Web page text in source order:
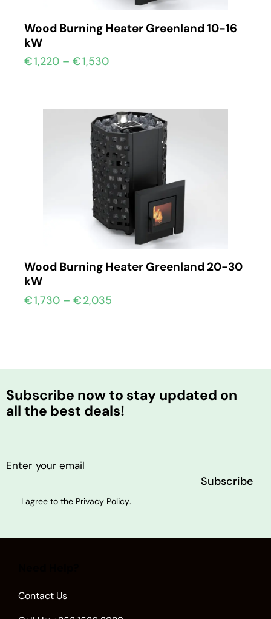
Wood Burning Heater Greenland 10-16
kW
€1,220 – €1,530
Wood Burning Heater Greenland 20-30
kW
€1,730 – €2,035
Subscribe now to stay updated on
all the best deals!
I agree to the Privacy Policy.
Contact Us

--

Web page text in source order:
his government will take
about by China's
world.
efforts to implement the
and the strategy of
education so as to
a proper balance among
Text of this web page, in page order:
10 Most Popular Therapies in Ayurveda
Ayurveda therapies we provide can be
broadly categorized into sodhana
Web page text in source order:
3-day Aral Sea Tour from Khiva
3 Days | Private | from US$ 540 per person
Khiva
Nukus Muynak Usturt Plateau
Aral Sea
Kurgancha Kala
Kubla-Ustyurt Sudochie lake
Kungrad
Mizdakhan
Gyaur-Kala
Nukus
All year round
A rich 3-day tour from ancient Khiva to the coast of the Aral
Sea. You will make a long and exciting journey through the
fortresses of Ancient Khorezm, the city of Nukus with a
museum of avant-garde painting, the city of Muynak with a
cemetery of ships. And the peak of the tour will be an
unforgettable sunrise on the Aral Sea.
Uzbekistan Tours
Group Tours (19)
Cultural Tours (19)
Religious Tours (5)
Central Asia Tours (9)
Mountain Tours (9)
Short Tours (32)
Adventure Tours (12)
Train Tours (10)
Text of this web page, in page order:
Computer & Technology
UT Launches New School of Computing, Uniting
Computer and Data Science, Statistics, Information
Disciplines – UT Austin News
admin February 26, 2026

▶ _TASK INSTRUCTIONS_
Would you output, from the records above, exactly the run of lines that starts at the line containing "A rich 3-day" and ends at the line containing "admin February 26, 2026", and only that run?

▶ _TASK ANSWER_
A rich 3-day tour from ancient Khiva to the coast of the Aral
Sea. You will make a long and exciting journey through the
fortresses of Ancient Khorezm, the city of Nukus with a
museum of avant-garde painting, the city of Muynak with a
cemetery of ships. And the peak of the tour will be an
unforgettable sunrise on the Aral Sea.
Uzbekistan Tours
Group Tours (19)
Cultural Tours (19)
Religious Tours (5)
Central Asia Tours (9)
Mountain Tours (9)
Short Tours (32)
Adventure Tours (12)
Train Tours (10)
Text of this web page, in page order:
Computer & Technology
UT Launches New School of Computing, Uniting
Computer and Data Science, Statistics, Information
Disciplines – UT Austin News
admin February 26, 2026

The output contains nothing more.